Todos estos contextos permiten navegar con moralidad sin perder esa brújula; sin embargo, mucho más importante que el contexto inmediato e incluso el contexto del asedio —y en esto me gustaría centrarme hoy— es el hecho de que uno de nuestros mayores retos como activistas en defensa de Palestina, o estudiosos de Palestina comprometidos, es que no podemos desafiar décadas de propaganda e invención, enfrentarnos a esa narrativa, con frases cortas. Creo que este es nuestro principal problema. Necesitamos espacio y tiempo para explicar la realidad ante la enorme cantidad de canales, fuentes de información e instituciones culturales que han proyectado una imagen y un análisis de Palestina falso, inventado, que se ha construido a lo largo de los años con la ayuda del mundo académico, los medios de comunicación, Hollywood, las series de televisión, etcétera. Todo esto influye en las mentes y las emociones de la gente y crea una historia determinada que no se puede cuestionar con una sola frase. Ni siquiera se puede desafiar únicamente con el sentido de la justicia, sino con un sentido de la justicia basado en un profundo conocimiento de la historia, con un análisis profundo y preciso de la realidad mediante el uso del lenguaje adecuado, porque el que utilizan incluso las fuerzas liberales, llamadas progresistas, es un lenguaje que inmuniza a Israel y no permite que la lucha anticolonial palestina se justifique, se acepte y se legitime. Y, ya saben, en el panteón de la lucha anticolonialista, en el que mucha gente pondría a un montón de héroes —desde Nelson Mandela a Gandhi y a otros importantes líderes del movimiento por la liberación—, no encontrarán a ningún palestino. Siempre serán tratados como terroristas, cuando en esencia es un movimiento anticolonialista. Y para emplear el lenguaje adecuado, conocer la historia del lugar y llevar a cabo un análisis correcto se necesita, como he dicho, espacio; no puedes llegar y decirle a alguien: tú estás equivocado y yo tengo razón. Y es un enorme reto para todos nosotros en un momento como el que se está viviendo estos días en Estados Unidos, por ejemplo, donde parece haber un apoyo incondicional a Israel y una postura hipócrita ante el sufrimiento de los israelíes que no se mostró ante el sufrimiento de los palestinos en ningún momento de la historia de Palestina.

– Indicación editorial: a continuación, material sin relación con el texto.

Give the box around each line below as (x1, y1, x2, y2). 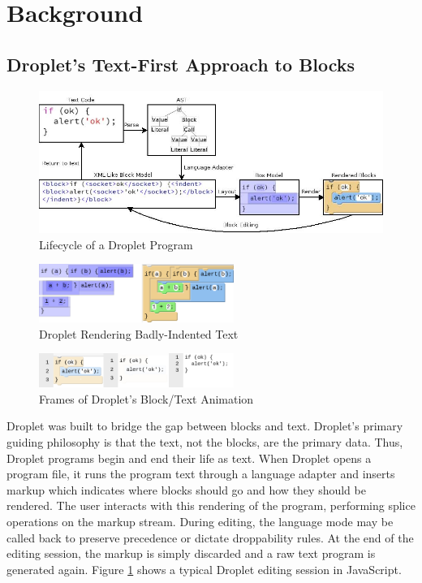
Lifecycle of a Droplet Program (39, 235, 193, 253)
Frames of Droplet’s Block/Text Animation (39, 390, 254, 407)
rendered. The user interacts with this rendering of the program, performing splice (6, 497, 416, 514)
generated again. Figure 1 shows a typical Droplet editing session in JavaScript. (6, 560, 402, 577)
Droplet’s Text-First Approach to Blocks (6, 51, 355, 76)
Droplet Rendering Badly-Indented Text (39, 325, 239, 342)
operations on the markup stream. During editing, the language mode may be (6, 513, 394, 529)
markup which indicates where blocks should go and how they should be (6, 481, 366, 498)

Las lecciones de historia, por así decirlo, son el antídoto a la eliminación de la perspectiva histórica de los acontecimientos del 7 de octubre y los que se están desarrollando ante nuestros ojos hoy —y probablemente en las próximas semanas, si no meses—. El contexto histórico tiene dos niveles, dos pilares básicos sobre los que deberían apoyarse el ámbito académico o el de los medios de comunicación y que considero muy importantes para cualquiera que participe en debates públicos a título individual o institucional. Uno es no dejar nunca de insistir en una definición precisa del sionismo, esto es muy importante: no se debería permitir ninguna discusión sobre lo que ocurre hoy en Israel o en Palestina sin hablar del sionismo. Israel y sus partidarios han invertido mucho esfuerzo en equiparar el antisionismo con el antisemitismo para que, si alguna vez mencionas la palabra «sionismo», estés pisando el peligroso terreno de ser considerado antisemita, y por lo tanto, seas silenciado. Sin embargo, eso no significa que esta no sea la única manera correcta de iniciar el relato, que comienza con una ideología que es racista y muy dura. El sionismo pertenece a la genealogía del racismo, no a la historia de los movimientos de liberación —que es como se enseña en la mayoría de las universidades estadounidenses—, no a la historia de los movimientos nacionales —que es como se enseña en la mayor parte del hemisferio norte o de la que hablan o cubren los medios de comunicación occidentales—. No, pertenece a la historia del racismo, que originalmente no era una ideología, sino que se manifestó como tal en la tierra de Palestina.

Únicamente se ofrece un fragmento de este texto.